Meyer J H, Gunn R N, Myers R, Grasby P M
MRC Cyclotron Unit, Imperial College School of Medicine, Hammersmith Hospital, DuCane Road, London, W12 0NN, United Kingdom.
Neuroimage. 1999 May;9(5):545-53. doi: 10.1006/nimg.1999.0431.
Recent advances allow robust computation of parametric maps of ligand-receptor binding from PET data sets. Parametric maps may be statistically analyzed at the voxel level, given suitable techniques for both the spatial normalization of image data into a standard space and the application of appropriate statistical tests. The purpose of this study was to spatially normalize parametric maps of [carbonyl-11C]WAY-100635 and [11C]raclopride binding using SPM 96 and ligand-specific templates. Ligand-specific templates were created from integral images taken from healthy subjects. For this, a MRI-based spatial normalization was used: T1-weighted MRI scans were coregistered to the PET integral images, and the spatial normalization of the MRI to the SPM 96 T1 MRI template was applied to the integral images. These integral images were meaned and smoothed to form [carbonyl-11C]WAY-100635 and [11C]raclopride templates. Reliability of spatial normalization using the ligand template method and the previous MRI-based spatial normalization was investigated by using a second set of integral images taken from a different cohort: Landmark coordinates were defined on all spatially normalized integral images. Mean coordinates were found in order to produce an overall (average) landmark for each location. For each image, at each location, the distance from the landmark coordinates to the overall landmark were found. A multivariate analysis of variance was used to examine the effects of observer variance, landmark location, and the method used. Visually acceptable templates were created. While observer variance was not significant, the landmark x method interaction was significant. The ligand template method had significantly smaller distances: Among the landmark locations with this method, the mean distances between individual image landmarks and overall image landmarks ranged from 1. 1 to 4.9 mm. The ligand template method provides a reliable approach for spatial normalization of PET ligand images.

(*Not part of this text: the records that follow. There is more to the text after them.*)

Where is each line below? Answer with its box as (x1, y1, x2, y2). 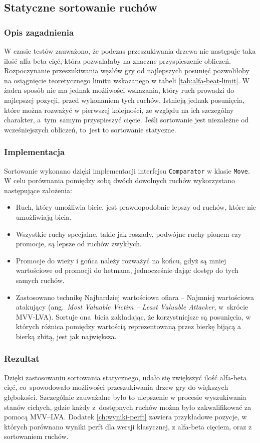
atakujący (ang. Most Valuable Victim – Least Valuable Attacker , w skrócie (16, 302, 248, 312)
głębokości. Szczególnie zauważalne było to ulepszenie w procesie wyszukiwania (4, 391, 246, 402)
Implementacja (4, 145, 65, 158)
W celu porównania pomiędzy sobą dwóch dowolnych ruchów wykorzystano (4, 175, 235, 186)
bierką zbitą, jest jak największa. (16, 331, 117, 341)
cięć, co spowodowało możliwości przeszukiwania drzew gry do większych (4, 382, 228, 392)
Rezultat (4, 352, 40, 365)
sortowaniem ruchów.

近期的进展使得从正电子发射断层扫描(PET)数据集中稳健地计算配体 - 受体结合的参数图成为可能。给定将图像数据空间归一化到标准空间以及应用适当统计检验的合适技术,参数图可以在体素水平上进行统计分析。本研究的目的是使用SPM 96和配体特异性模板对[羰基 - 11C]WAY - 100635和[11C]雷氯必利结合的参数图进行空间归一化。配体特异性模板是从健康受试者的积分图像创建的。为此,使用了基于磁共振成像(MRI)的空间归一化:将T1加权MRI扫描与PET积分图像进行配准,并将MRI到SPM 96 T1 MRI模板的空间归一化应用于积分图像。这些积分图像进行平均和平滑以形成[羰基 - 11C]WAY - 100635和[11C]雷氯必利模板。通过使用从不同队列获取的第二组积分图像,研究了使用配体模板方法和先前基于MRI的空间归一化进行空间归一化的可靠性:在所有空间归一化的积分图像上定义地标坐标。找到平均坐标以便为每个位置生成一个总体(平均)地标。对于每个图像,在每个位置,找到从地标坐标到总体地标的距离。使用多变量方差分析来检查观察者方差、地标位置和所使用方法的影响。创建了视觉上可接受的模板。虽然观察者方差不显著,但地标×方法的交互作用显著。配体模板方法的距离明显更小:在使用该方法的地标位置中,单个图像地标与总体图像地标之间的平均距离范围为1.1至4.9毫米。配体模板方法为PET配体图像的空间归一化提供了一种可靠的方法。